◆ Task description
Everything from the line containing "különösen az agyban, az idegrendszerben, a" to the end of the records below should be repeated exactly, with no other lines added.

---------- Records for the task ----------

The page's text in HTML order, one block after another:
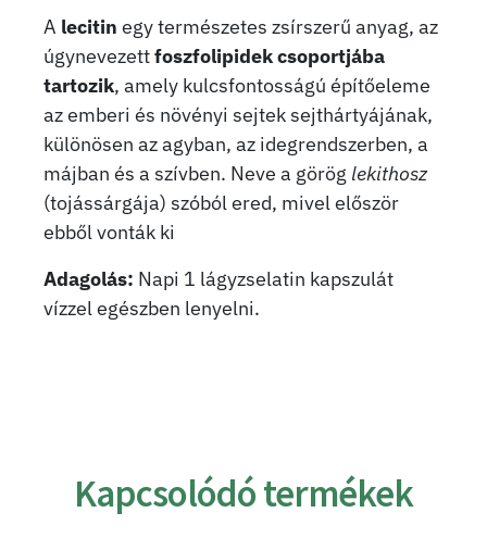
A lecitin egy természetes zsírszerű anyag, az
úgynevezettfoszfolipidek csoportjába
tartozik, amely kulcsfontosságú építőeleme
az emberi és növényi sejtek sejthártyájának,
különösen az agyban, az idegrendszerben, a
májban és a szívben. Neve a görög lekithosz
(tojássárgája) szóból ered, mivel először
ebből vonták ki
Adagolás: Napi 1 lágyzselatin kapszulát
vízzel egészben lenyelni.
Kapcsolódó termékek

----------

◆ Result
különösen az agyban, az idegrendszerben, a
májban és a szívben. Neve a görög lekithosz
(tojássárgája) szóból ered, mivel először
ebből vonták ki
Adagolás: Napi 1 lágyzselatin kapszulát
vízzel egészben lenyelni.
Kapcsolódó termékek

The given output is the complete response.